*Data entries:*
-------------------------

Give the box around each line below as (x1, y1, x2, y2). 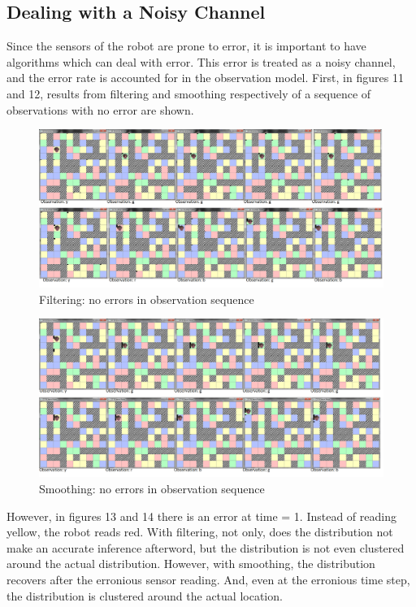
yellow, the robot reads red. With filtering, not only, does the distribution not (6, 523, 393, 540)
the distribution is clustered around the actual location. (6, 587, 283, 604)
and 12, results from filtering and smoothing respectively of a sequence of (6, 85, 371, 102)
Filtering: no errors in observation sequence (39, 290, 254, 307)
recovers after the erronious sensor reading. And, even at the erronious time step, (6, 570, 410, 587)
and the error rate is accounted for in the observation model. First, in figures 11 (6, 69, 404, 86)
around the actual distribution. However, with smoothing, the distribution (6, 555, 375, 572)
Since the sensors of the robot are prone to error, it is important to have (6, 37, 366, 54)
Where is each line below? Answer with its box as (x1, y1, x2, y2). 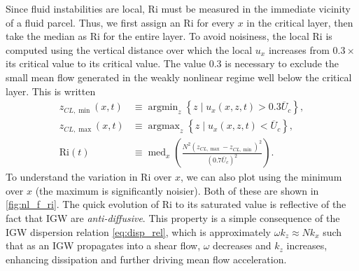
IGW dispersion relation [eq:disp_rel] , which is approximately (6, 224, 271, 239)
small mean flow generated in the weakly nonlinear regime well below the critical (6, 69, 352, 84)
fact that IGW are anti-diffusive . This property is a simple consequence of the (6, 211, 340, 225)
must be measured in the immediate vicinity (161, 1, 351, 15)
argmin (148, 102, 178, 113)
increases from (268, 42, 330, 57)
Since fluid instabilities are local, (6, 1, 145, 15)
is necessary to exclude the (225, 56, 339, 71)
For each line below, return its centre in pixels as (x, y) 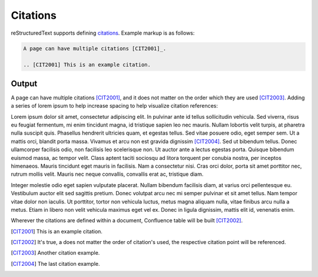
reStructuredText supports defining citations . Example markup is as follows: (103, 33)
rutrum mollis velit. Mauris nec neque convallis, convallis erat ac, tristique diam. (107, 174)
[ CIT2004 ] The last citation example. (55, 263)
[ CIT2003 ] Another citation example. (55, 253)
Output (24, 83)
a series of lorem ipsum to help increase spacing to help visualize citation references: (114, 106)
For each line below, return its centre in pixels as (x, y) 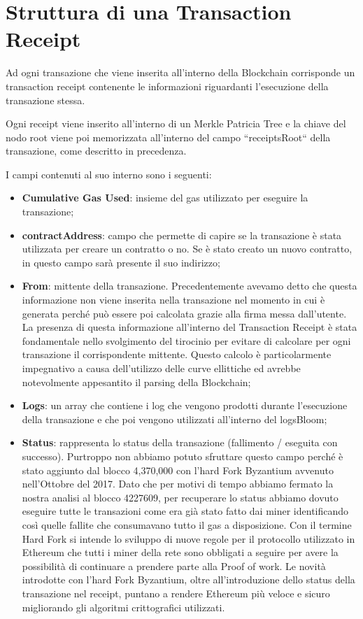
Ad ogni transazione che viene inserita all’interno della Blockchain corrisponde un (180, 72)
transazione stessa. (45, 100)
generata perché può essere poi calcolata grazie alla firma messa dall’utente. (184, 313)
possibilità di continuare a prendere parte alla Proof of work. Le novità (174, 565)
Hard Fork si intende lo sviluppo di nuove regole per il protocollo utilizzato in (188, 538)
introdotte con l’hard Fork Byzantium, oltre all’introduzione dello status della (188, 579)
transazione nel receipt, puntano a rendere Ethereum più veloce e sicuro (176, 593)
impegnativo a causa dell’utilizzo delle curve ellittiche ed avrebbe (161, 368)
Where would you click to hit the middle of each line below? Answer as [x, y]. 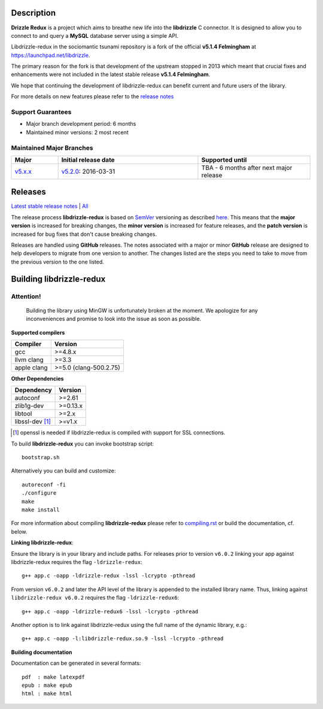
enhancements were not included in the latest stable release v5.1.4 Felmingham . [111, 74]
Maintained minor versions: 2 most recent [77, 132]
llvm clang [29, 359]
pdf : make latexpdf [53, 677]
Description [33, 13]
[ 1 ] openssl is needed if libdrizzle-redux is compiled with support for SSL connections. [119, 433]
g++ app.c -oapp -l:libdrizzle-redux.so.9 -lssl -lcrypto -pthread [123, 639]
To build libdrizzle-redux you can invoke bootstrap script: [83, 444]
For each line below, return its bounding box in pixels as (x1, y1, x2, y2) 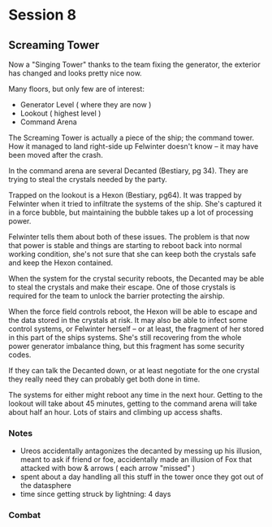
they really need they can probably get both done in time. (8, 374, 201, 384)
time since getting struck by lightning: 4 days (19, 490, 171, 499)
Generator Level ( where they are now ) (19, 100, 152, 109)
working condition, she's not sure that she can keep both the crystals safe (8, 250, 257, 259)
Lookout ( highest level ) (19, 108, 101, 118)
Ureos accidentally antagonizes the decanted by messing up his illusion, (19, 446, 262, 456)
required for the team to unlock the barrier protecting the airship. (8, 291, 225, 300)
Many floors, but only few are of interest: (8, 84, 145, 94)
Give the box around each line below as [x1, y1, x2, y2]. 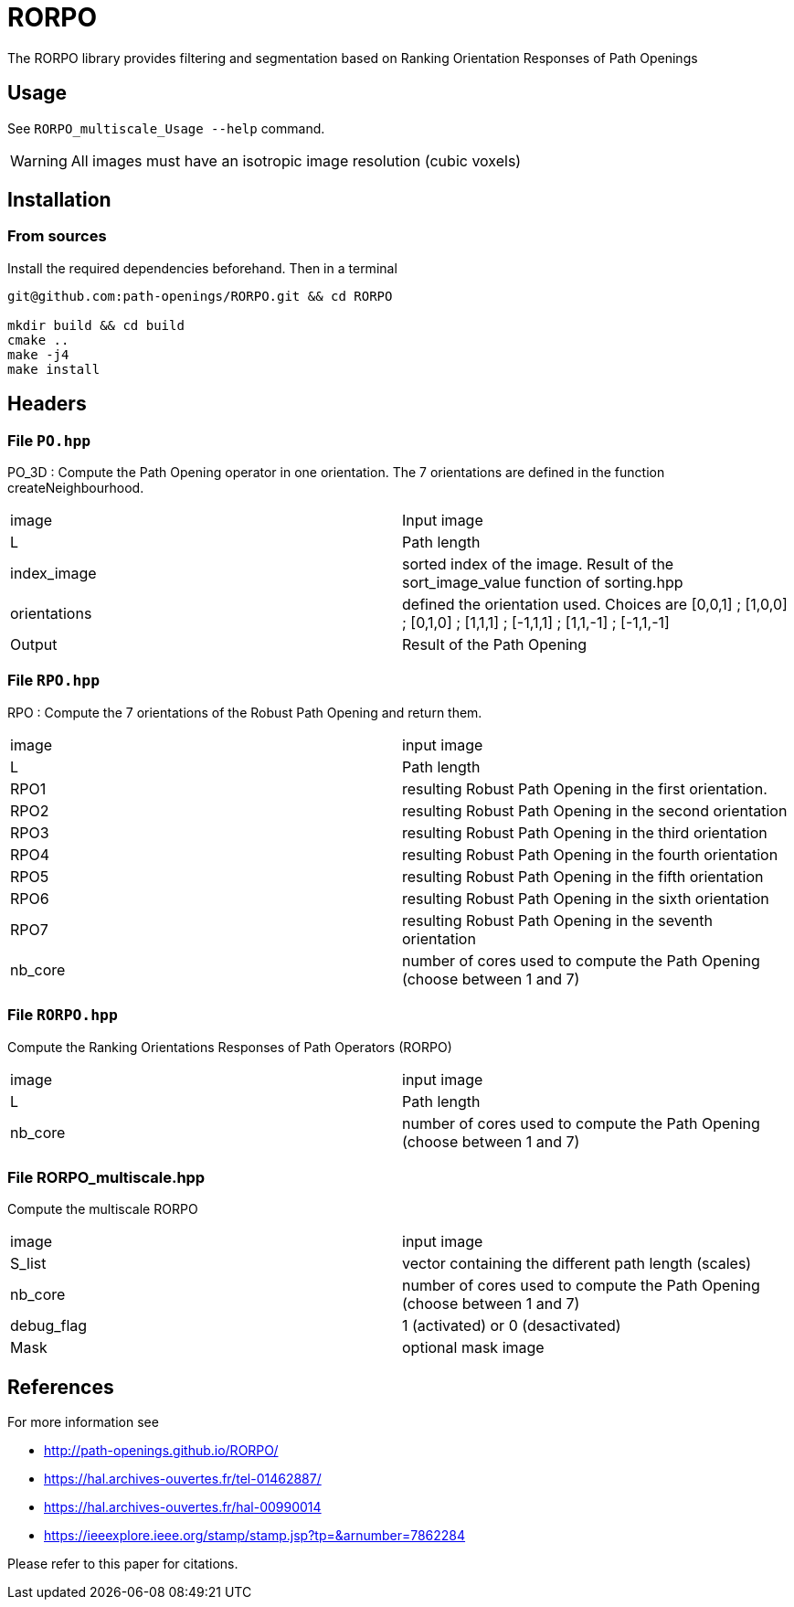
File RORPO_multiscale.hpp [7, 1167, 206, 1187]
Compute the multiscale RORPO [7, 1201, 198, 1218]
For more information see [7, 1414, 159, 1431]
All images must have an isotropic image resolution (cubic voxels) [70, 151, 522, 170]
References [7, 1375, 114, 1399]
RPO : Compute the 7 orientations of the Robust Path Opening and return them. [7, 704, 482, 720]
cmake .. [7, 332, 69, 347]
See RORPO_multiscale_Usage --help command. [7, 120, 325, 136]
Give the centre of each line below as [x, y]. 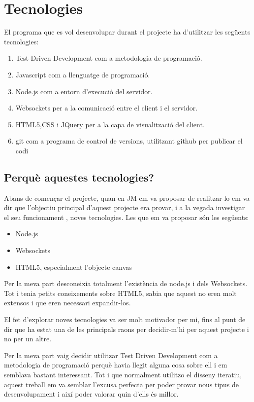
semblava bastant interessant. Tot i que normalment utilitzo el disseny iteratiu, [123, 374]
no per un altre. [28, 339]
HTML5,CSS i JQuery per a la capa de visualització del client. [110, 124]
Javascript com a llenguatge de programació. [83, 74]
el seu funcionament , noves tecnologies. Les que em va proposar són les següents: [127, 217]
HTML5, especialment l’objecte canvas [74, 267]
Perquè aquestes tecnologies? [79, 177]
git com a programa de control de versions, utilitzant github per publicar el [129, 141]
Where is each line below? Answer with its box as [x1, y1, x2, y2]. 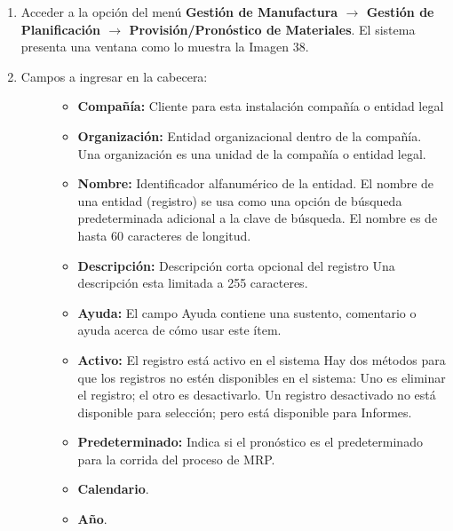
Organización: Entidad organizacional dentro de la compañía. [77, 126, 422, 145]
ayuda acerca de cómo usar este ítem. [77, 321, 282, 339]
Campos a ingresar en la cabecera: [20, 67, 208, 85]
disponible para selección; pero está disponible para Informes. [77, 402, 412, 421]
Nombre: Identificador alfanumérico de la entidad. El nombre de [77, 174, 434, 193]
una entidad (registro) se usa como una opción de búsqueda [77, 191, 402, 210]
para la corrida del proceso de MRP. [77, 449, 275, 468]
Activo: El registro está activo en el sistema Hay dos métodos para [77, 350, 446, 369]
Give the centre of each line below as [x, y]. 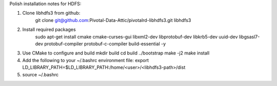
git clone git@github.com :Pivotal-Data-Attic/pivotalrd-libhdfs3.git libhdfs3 [113, 20]
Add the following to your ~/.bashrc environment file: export [85, 60]
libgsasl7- [249, 37]
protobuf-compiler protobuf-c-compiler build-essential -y [105, 44]
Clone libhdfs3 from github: [51, 13]
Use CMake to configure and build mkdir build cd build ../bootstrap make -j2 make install [116, 53]
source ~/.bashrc [41, 74]
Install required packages [49, 30]
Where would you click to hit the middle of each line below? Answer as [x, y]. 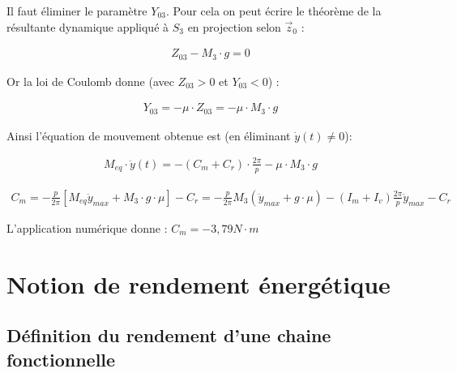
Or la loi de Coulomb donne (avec [90, 81]
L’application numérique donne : [87, 227]
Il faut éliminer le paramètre [77, 11]
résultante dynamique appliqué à [88, 26]
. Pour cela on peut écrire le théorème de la [273, 11]
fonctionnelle [61, 359]
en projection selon [234, 26]
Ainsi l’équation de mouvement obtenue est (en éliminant [149, 135]
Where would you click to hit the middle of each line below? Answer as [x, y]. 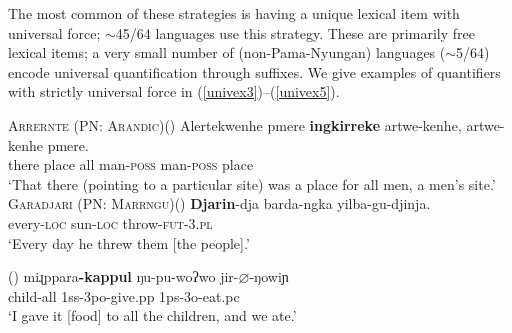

-------------------------

*DIRECTIONS FOR THIS TASK:* Copy each line of the records above that carries the word "distribution".

*EXERCISE SOLUTION:*
yellow, the robot reads red. With filtering, not only, does the distribution not (6, 523, 393, 540)
the distribution is clustered around the actual location. (6, 587, 283, 604)
around the actual distribution. However, with smoothing, the distribution (6, 555, 375, 572)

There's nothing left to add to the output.